At least 66 people died nationwide in the fires—the largest loss of life due to wildfires in Portugal's history. At least 204 people were injured, including 13 firefighters; five people—four firefighters and one child—were in critical condition. Two firefighters were also reported missing. A total of 44969 hectare of land was burned by the fires as of 20 June. Of this, 29693 hectare was in the Pedrógão Grande area.

The greatest loss of life took place on a rural road in Pedrógão Grande, where 47 people died in or near their cars when a fire overtook the area; 30 people died while trapped in their vehicles while the other 17 died nearby trying to escape on foot. Another 11 people died in Nodeirinho, near the IC8 road. Twelve people survived near Mó Grande as fire overtook the roads by taking refuge in a large water tank near the motorway. Dozens of small communities were severely affected.

Prime Minister António Costa called the disaster "the greatest tragedy we have seen in recent years in terms of forest fires". Three days of national mourning were declared beginning on 18 June. Arriving at Pedrógão Grande before midnight on 17 June, President Marcelo Rebelo de Sousa was visibly shaken, and gave long hugs to Jorge Gomes, the Secretary of State of Internal Administration (who had been on the scene since the fire broke out), Valdemar Ramos, the Mayor of Pedrógão Grande and, after addressing the journalists, Constança Urbano de Sousa, the Minister of Internal Administration. The President met with survivors who were evacuated to Leiria.

More than 1,700 firefighters were deployed to combat the fires. France and Spain provided a collective five water-bombing planes along with 200 members of the Military Emergencies Unit and the European Union began coordinating international relief efforts on 18 June. Many people were evacuated to neighboring Avelar, where residents provided them with shelter. Low-hanging smoke prevented helicopters from providing support, hampering firefighting efforts. Some survivors criticized inadequate response from the government, claiming no firefighters reached them for hours after the blaze began. They also stated poor forestry planning and "depopulation of remote villages that left many wooded areas untended" were to blame.

In the afternoon of 20 June, according to reports, one of the foreign aid Canadair water bombers crashed over Pedrógão Grande, though Secretary of State of Internal Administration Jorge Gomes could not confirm the reports. Later, the National Authority for Civil Defence dismissed all reports of a plane crash, attributing eye-witness reports of the crash to a gas explosion on a camper trailer.

==Reactions==
In Rome, Pope Francis led thousands of people in silent prayer for the victims. The leaders of China, Greece, Italy, Germany, Canada, India and Brazil also sent condolences. The Spanish prime minister, Mariano Rajoy, tweeted that he was "stunned by the tragedy in Pedrógão Grande", and offered to provide any assistance necessary. Christos Stylianides of the European Commission expressed "condolences to those that have lost loved ones", adding that "the EU is fully ready to help. All will be done to assist the authorities and people of Portugal at this time of need." French president Emmanuel Macron tweeted: "Solidarity with Portugal, hit by terrible fires. Our thoughts are with victims. France makes its aid available to Portugal."

==Other information==
On the afternoon of 18 June, the Portugal national team, playing against Mexico for the FIFA Confederations Cup in Russia, donned black armbands in remembrance of the victims, and a minute of silence was observed prior to kickoff.

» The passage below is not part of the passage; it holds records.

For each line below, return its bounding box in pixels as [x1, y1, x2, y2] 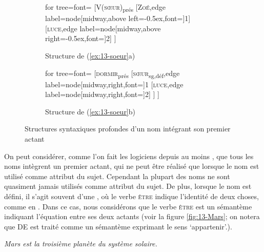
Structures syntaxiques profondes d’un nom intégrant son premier [25, 123, 231, 134]
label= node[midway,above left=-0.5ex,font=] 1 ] [45, 13, 191, 24]
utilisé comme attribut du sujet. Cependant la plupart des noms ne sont [4, 170, 230, 181]
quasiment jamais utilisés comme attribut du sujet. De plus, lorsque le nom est [4, 181, 252, 191]
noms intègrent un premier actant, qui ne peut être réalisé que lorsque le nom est [4, 161, 259, 171]
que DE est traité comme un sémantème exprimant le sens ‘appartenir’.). [4, 221, 232, 231]
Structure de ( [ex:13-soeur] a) [45, 50, 135, 61]
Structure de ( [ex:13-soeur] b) [45, 106, 135, 117]
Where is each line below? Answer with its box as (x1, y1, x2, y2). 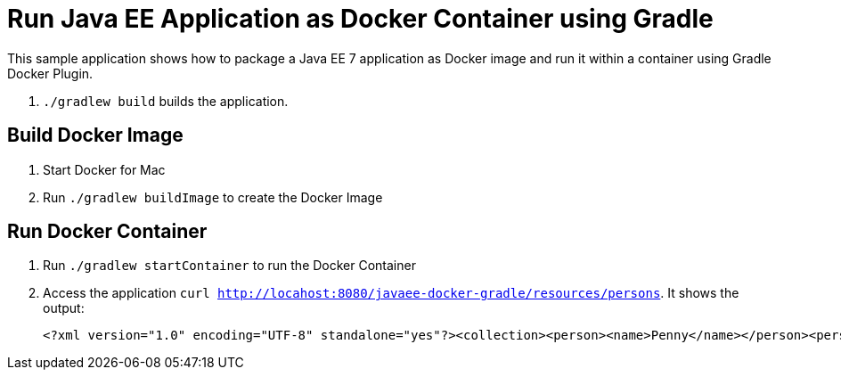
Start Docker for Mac (43, 161, 166, 177)
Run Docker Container (7, 220, 208, 243)
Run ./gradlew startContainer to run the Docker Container (43, 258, 416, 274)
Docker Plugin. (7, 65, 94, 81)
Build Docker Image (7, 124, 184, 147)
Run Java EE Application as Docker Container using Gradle (7, 4, 714, 34)
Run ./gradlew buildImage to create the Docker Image (43, 189, 383, 205)
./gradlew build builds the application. (43, 93, 289, 109)

António Guterres, Secretary-General of the United Nations, himself Portuguese, said he was shocked by the tragedy and pledged to offer all needed assistance.

The Portuguese winner of the Eurovision Song Contest 2017, Salvador Sobral, announced on 19 June 2017 that he would donate all the profits from the sales of his CDs sold during a concert in Ourém to the people of Pedrógão Grande and the relief efforts in the town.